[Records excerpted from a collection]

○ ○ ○ ○ ○ ○ ○

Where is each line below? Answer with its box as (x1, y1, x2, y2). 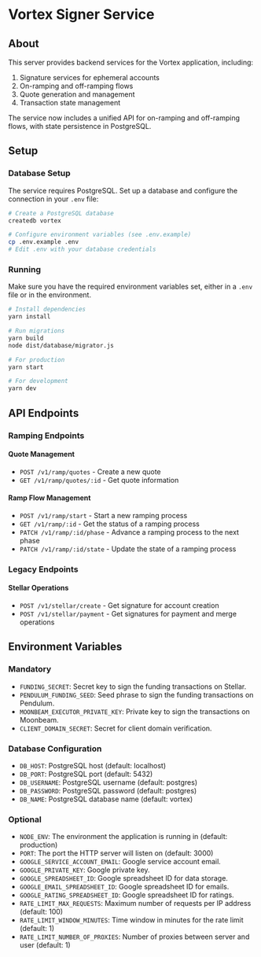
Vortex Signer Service (8, 6, 155, 24)
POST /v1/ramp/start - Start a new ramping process (19, 510, 188, 520)
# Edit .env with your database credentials (8, 245, 156, 253)
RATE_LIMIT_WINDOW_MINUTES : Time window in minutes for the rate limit (19, 915, 244, 925)
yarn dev (8, 385, 37, 392)
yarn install (8, 313, 51, 321)
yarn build (8, 334, 44, 342)
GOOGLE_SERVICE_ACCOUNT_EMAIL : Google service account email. (19, 857, 222, 867)
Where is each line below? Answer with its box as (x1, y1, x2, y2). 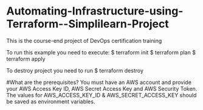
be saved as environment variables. (6, 98, 95, 105)
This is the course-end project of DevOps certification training (6, 37, 162, 44)
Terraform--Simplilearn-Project (6, 17, 169, 31)
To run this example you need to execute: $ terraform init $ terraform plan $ (6, 48, 196, 56)
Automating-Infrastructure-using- (6, 4, 184, 18)
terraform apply (6, 55, 46, 62)
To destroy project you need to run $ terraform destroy (6, 66, 144, 74)
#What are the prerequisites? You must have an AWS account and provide (6, 79, 191, 86)
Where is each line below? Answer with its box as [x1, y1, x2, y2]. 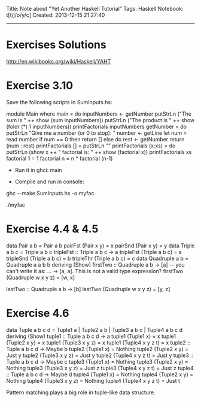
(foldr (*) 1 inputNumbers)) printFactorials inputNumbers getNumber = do [6, 123, 187, 130]
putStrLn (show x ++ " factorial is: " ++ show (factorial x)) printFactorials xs [6, 148, 192, 155]
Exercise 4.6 [6, 307, 69, 320]
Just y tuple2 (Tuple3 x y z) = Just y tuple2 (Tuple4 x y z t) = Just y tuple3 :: [6, 352, 194, 359]
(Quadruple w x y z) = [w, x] [6, 274, 75, 281]
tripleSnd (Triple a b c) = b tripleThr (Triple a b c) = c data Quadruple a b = [6, 255, 189, 262]
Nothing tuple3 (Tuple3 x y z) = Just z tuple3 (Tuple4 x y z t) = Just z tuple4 [6, 364, 194, 371]
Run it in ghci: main [14, 166, 62, 173]
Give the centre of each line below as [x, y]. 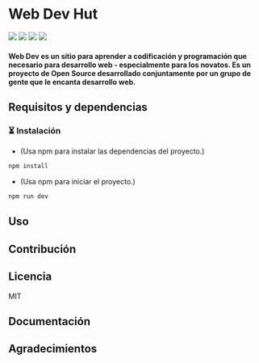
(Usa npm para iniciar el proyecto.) [77, 182]
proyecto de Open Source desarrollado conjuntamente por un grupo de [130, 73]
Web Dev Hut [53, 14]
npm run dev [28, 196]
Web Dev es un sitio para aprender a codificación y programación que [128, 56]
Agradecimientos [53, 349]
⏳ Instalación [35, 130]
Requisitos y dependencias [78, 107]
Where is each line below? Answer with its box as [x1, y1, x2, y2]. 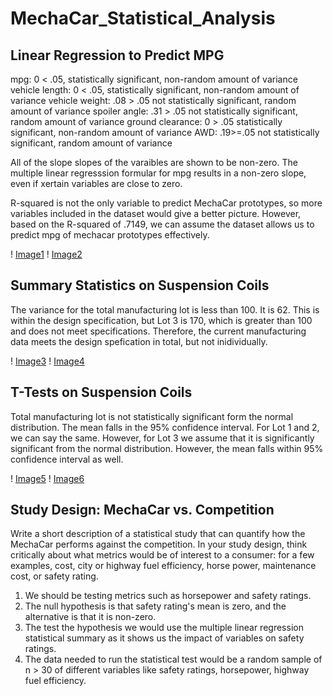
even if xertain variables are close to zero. [10, 178, 183, 189]
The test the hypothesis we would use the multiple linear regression [24, 622, 304, 634]
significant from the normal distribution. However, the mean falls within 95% [10, 442, 324, 454]
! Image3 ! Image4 [10, 355, 85, 367]
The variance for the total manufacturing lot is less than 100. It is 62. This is [10, 303, 320, 316]
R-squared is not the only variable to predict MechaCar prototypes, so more [10, 197, 323, 209]
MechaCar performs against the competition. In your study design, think [10, 538, 308, 551]
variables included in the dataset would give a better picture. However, [10, 208, 302, 219]
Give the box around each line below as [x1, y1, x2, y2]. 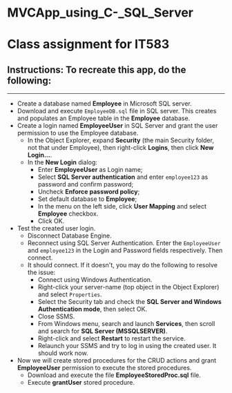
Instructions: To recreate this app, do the [7, 64, 186, 75]
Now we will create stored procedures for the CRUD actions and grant [17, 356, 217, 365]
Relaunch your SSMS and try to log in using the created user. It [37, 342, 217, 350]
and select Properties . [37, 290, 102, 298]
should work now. [37, 349, 88, 357]
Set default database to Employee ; [37, 195, 137, 203]
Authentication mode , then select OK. [37, 305, 147, 314]
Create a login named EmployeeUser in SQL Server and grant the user [17, 122, 218, 130]
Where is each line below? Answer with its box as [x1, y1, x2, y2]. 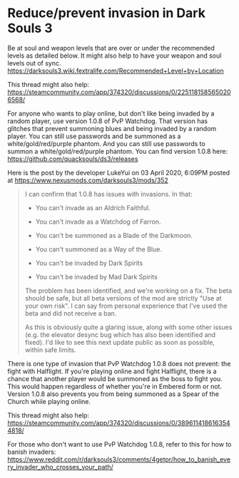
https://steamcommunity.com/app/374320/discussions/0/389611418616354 [7, 418, 230, 427]
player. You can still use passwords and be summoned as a [7, 132, 181, 140]
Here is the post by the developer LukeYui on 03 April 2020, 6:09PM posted [7, 168, 230, 177]
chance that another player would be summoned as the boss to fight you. [7, 374, 223, 383]
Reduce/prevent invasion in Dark [7, 5, 205, 21]
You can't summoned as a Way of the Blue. [35, 244, 163, 254]
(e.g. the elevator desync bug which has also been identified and [24, 330, 216, 339]
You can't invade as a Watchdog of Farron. [35, 217, 162, 226]
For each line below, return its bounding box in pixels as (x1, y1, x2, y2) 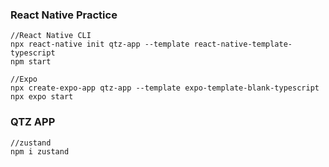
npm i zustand (10, 146, 70, 157)
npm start (10, 57, 52, 67)
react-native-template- (193, 39, 293, 50)
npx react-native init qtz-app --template (10, 39, 190, 50)
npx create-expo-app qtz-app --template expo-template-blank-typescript (10, 83, 320, 93)
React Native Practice (10, 8, 118, 22)
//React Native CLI (10, 31, 92, 41)
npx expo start (10, 92, 74, 102)
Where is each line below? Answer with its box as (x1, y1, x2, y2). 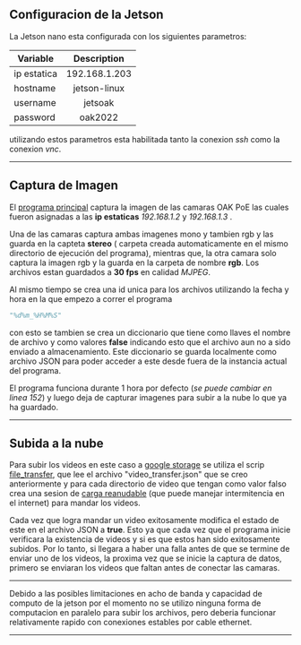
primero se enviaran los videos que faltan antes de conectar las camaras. (9, 563, 280, 573)
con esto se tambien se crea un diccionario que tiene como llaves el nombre (9, 327, 291, 338)
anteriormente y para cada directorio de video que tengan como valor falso (9, 478, 287, 489)
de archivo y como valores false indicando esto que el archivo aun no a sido (9, 336, 291, 348)
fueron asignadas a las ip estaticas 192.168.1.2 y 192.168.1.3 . (9, 211, 233, 222)
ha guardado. (9, 401, 59, 412)
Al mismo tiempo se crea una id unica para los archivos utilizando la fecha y (9, 284, 289, 295)
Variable (17, 52, 54, 64)
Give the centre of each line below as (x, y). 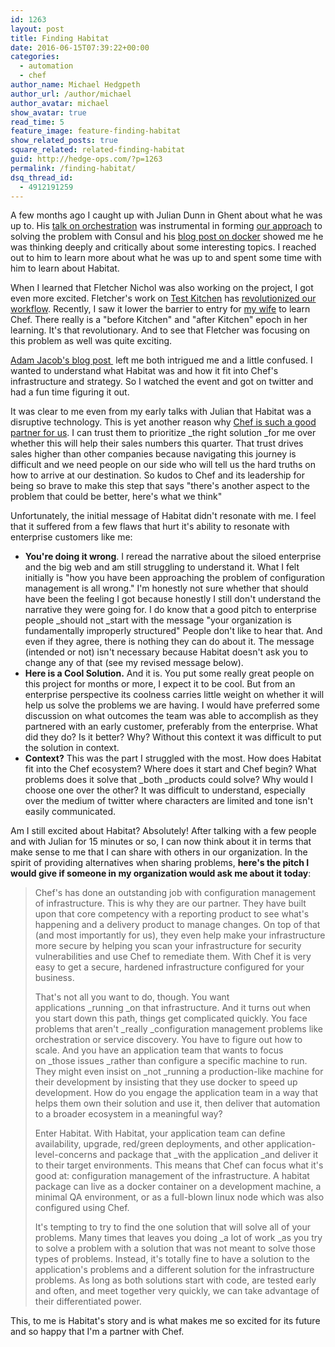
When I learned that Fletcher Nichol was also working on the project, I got (162, 288)
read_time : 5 (37, 122)
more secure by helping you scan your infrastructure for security (168, 946)
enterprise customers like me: (71, 537)
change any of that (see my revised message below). (134, 663)
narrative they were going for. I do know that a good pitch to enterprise (170, 610)
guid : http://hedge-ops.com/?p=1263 (86, 159)
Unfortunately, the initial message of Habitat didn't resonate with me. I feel (163, 516)
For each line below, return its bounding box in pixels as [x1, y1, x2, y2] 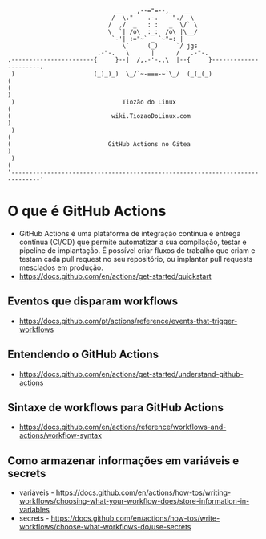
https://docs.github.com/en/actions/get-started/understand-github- [18, 369, 244, 378]
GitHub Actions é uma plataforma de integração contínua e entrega [18, 228, 241, 238]
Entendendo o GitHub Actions [7, 348, 159, 361]
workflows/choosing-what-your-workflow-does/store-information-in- [18, 496, 250, 506]
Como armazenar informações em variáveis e [7, 454, 240, 468]
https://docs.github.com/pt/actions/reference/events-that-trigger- [18, 316, 238, 325]
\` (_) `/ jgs [122, 42, 198, 50]
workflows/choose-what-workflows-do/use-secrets [18, 522, 191, 532]
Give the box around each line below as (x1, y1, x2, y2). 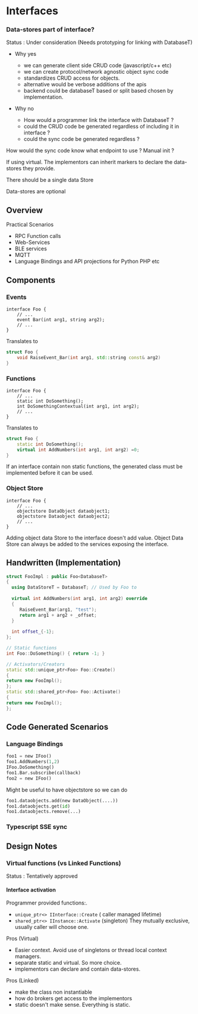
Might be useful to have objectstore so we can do (6, 786, 128, 793)
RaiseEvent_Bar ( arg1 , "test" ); (19, 607, 97, 613)
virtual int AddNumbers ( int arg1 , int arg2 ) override (11, 596, 147, 602)
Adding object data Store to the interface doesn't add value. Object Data (6, 534, 184, 541)
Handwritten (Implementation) (6, 558, 121, 568)
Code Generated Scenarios (6, 722, 109, 732)
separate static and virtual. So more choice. (14, 959, 122, 966)
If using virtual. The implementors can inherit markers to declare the (6, 159, 173, 166)
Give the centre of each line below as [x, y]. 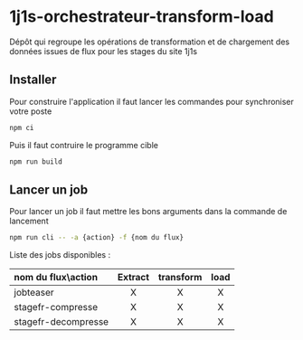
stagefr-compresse [56, 307]
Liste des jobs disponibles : [60, 255]
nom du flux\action [56, 278]
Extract [133, 278]
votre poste [31, 111]
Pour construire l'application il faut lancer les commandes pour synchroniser [151, 101]
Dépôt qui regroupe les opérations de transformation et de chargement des [150, 42]
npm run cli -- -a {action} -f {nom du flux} [96, 238]

○ ○ ○ ○ ○ ○ ○

#### TASK STATEMENT
Your task is to return the entries above exactly, with no pictures.

#### ANSWER
Where is each line below? Answer with its box as (x1, y1, x2, y2). 
Vortex Signer Service (8, 6, 155, 24)
POST /v1/ramp/start - Start a new ramping process (19, 510, 188, 520)
# Edit .env with your database credentials (8, 245, 156, 253)
RATE_LIMIT_WINDOW_MINUTES : Time window in minutes for the rate limit (19, 915, 244, 925)
yarn dev (8, 385, 37, 392)
yarn install (8, 313, 51, 321)
yarn build (8, 334, 44, 342)
GOOGLE_SERVICE_ACCOUNT_EMAIL : Google service account email. (19, 857, 222, 867)
Where is each line below? Answer with its box as (x1, y1, x2, y2). 
be saved as environment variables. (6, 98, 95, 105)
This is the course-end project of DevOps certification training (6, 37, 162, 44)
Terraform--Simplilearn-Project (6, 17, 169, 31)
To run this example you need to execute: $ terraform init $ terraform plan $ (6, 48, 196, 56)
Automating-Infrastructure-using- (6, 4, 184, 18)
terraform apply (6, 55, 46, 62)
To destroy project you need to run $ terraform destroy (6, 66, 144, 74)
#What are the prerequisites? You must have an AWS account and provide (6, 79, 191, 86)
Where is each line below? Answer with its box as [x1, y1, x2, y2]. 
(foldr (*) 1 inputNumbers)) printFactorials inputNumbers getNumber = do [6, 123, 187, 130]
putStrLn (show x ++ " factorial is: " ++ show (factorial x)) printFactorials xs [6, 148, 192, 155]
Exercise 4.6 [6, 307, 69, 320]
Just y tuple2 (Tuple3 x y z) = Just y tuple2 (Tuple4 x y z t) = Just y tuple3 :: [6, 352, 194, 359]
(Quadruple w x y z) = [w, x] [6, 274, 75, 281]
tripleSnd (Triple a b c) = b tripleThr (Triple a b c) = c data Quadruple a b = [6, 255, 189, 262]
Nothing tuple3 (Tuple3 x y z) = Just z tuple3 (Tuple4 x y z t) = Just z tuple4 [6, 364, 194, 371]
Run it in ghci: main [14, 166, 62, 173]
Give the centre of each line below as [x, y]. 
(Usa npm para iniciar el proyecto.) [77, 182]
proyecto de Open Source desarrollado conjuntamente por un grupo de [130, 73]
Web Dev Hut [53, 14]
npm run dev [28, 196]
Web Dev es un sitio para aprender a codificación y programación que [128, 56]
Agradecimientos [53, 349]
⏳ Instalación [35, 130]
Requisitos y dependencias [78, 107]
Where is each line below? Answer with its box as [x1, y1, x2, y2]. 
even if xertain variables are close to zero. [10, 178, 183, 189]
The test the hypothesis we would use the multiple linear regression [24, 622, 304, 634]
significant from the normal distribution. However, the mean falls within 95% [10, 442, 324, 454]
! Image3 ! Image4 [10, 355, 85, 367]
The variance for the total manufacturing lot is less than 100. It is 62. This is [10, 303, 320, 316]
R-squared is not the only variable to predict MechaCar prototypes, so more [10, 197, 323, 209]
MechaCar performs against the competition. In your study design, think [10, 538, 308, 551]
variables included in the dataset would give a better picture. However, [10, 208, 302, 219]
Give the box around each line below as [x1, y1, x2, y2]. 
Instructions: To recreate this app, do the [7, 64, 186, 75]
Now we will create stored procedures for the CRUD actions and grant [17, 356, 217, 365]
Relaunch your SSMS and try to log in using the created user. It [37, 342, 217, 350]
and select Properties . [37, 290, 102, 298]
should work now. [37, 349, 88, 357]
Set default database to Employee ; [37, 195, 137, 203]
Authentication mode , then select OK. [37, 305, 147, 314]
Create a login named EmployeeUser in SQL Server and grant the user [17, 122, 218, 130]
Where is each line below? Answer with its box as [x1, y1, x2, y2]. 
https://steamcommunity.com/app/374320/discussions/0/389611418616354 [7, 418, 230, 427]
player. You can still use passwords and be summoned as a [7, 132, 181, 140]
Here is the post by the developer LukeYui on 03 April 2020, 6:09PM posted [7, 168, 230, 177]
chance that another player would be summoned as the boss to fight you. [7, 374, 223, 383]
Reduce/prevent invasion in Dark [7, 5, 205, 21]
You can't summoned as a Way of the Blue. [35, 244, 163, 254]
(e.g. the elevator desync bug which has also been identified and [24, 330, 216, 339]
You can't invade as a Watchdog of Farron. [35, 217, 162, 226]
For each line below, return its bounding box in pixels as (x1, y1, x2, y2) 
npm i zustand (10, 146, 70, 157)
npm start (10, 57, 52, 67)
react-native-template- (193, 39, 293, 50)
npx react-native init qtz-app --template (10, 39, 190, 50)
npx create-expo-app qtz-app --template expo-template-blank-typescript (10, 83, 320, 93)
React Native Practice (10, 8, 118, 22)
//React Native CLI (10, 31, 92, 41)
npx expo start (10, 92, 74, 102)
Where is each line below? Answer with its box as (x1, y1, x2, y2). 
primero se enviaran los videos que faltan antes de conectar las camaras. (9, 563, 280, 573)
con esto se tambien se crea un diccionario que tiene como llaves el nombre (9, 327, 291, 338)
anteriormente y para cada directorio de video que tengan como valor falso (9, 478, 287, 489)
de archivo y como valores false indicando esto que el archivo aun no a sido (9, 336, 291, 348)
fueron asignadas a las ip estaticas 192.168.1.2 y 192.168.1.3 . (9, 211, 233, 222)
ha guardado. (9, 401, 59, 412)
Al mismo tiempo se crea una id unica para los archivos utilizando la fecha y (9, 284, 289, 295)
Variable (17, 52, 54, 64)
Give the centre of each line below as (x, y). 
When I learned that Fletcher Nichol was also working on the project, I got (162, 288)
read_time : 5 (37, 122)
more secure by helping you scan your infrastructure for security (168, 946)
enterprise customers like me: (71, 537)
change any of that (see my revised message below). (134, 663)
narrative they were going for. I do know that a good pitch to enterprise (170, 610)
guid : http://hedge-ops.com/?p=1263 (86, 159)
Unfortunately, the initial message of Habitat didn't resonate with me. I feel (163, 516)
For each line below, return its bounding box in pixels as [x1, y1, x2, y2] 
https://docs.github.com/en/actions/get-started/understand-github- [18, 369, 244, 378]
GitHub Actions é uma plataforma de integração contínua e entrega [18, 228, 241, 238]
Entendendo o GitHub Actions [7, 348, 159, 361]
workflows/choosing-what-your-workflow-does/store-information-in- [18, 496, 250, 506]
Como armazenar informações em variáveis e [7, 454, 240, 468]
https://docs.github.com/pt/actions/reference/events-that-trigger- [18, 316, 238, 325]
\` (_) `/ jgs [122, 42, 198, 50]
workflows/choose-what-workflows-do/use-secrets [18, 522, 191, 532]
Give the box around each line below as (x1, y1, x2, y2). 
Might be useful to have objectstore so we can do (6, 786, 128, 793)
RaiseEvent_Bar ( arg1 , "test" ); (19, 607, 97, 613)
virtual int AddNumbers ( int arg1 , int arg2 ) override (11, 596, 147, 602)
Adding object data Store to the interface doesn't add value. Object Data (6, 534, 184, 541)
Handwritten (Implementation) (6, 558, 121, 568)
Code Generated Scenarios (6, 722, 109, 732)
separate static and virtual. So more choice. (14, 959, 122, 966)
If using virtual. The implementors can inherit markers to declare the (6, 159, 173, 166)
Give the centre of each line below as [x, y]. 
stagefr-compresse [56, 307]
Liste des jobs disponibles : [60, 255]
nom du flux\action [56, 278]
Extract [133, 278]
votre poste [31, 111]
Pour construire l'application il faut lancer les commandes pour synchroniser [151, 101]
Dépôt qui regroupe les opérations de transformation et de chargement des [150, 42]
npm run cli -- -a {action} -f {nom du flux} [96, 238]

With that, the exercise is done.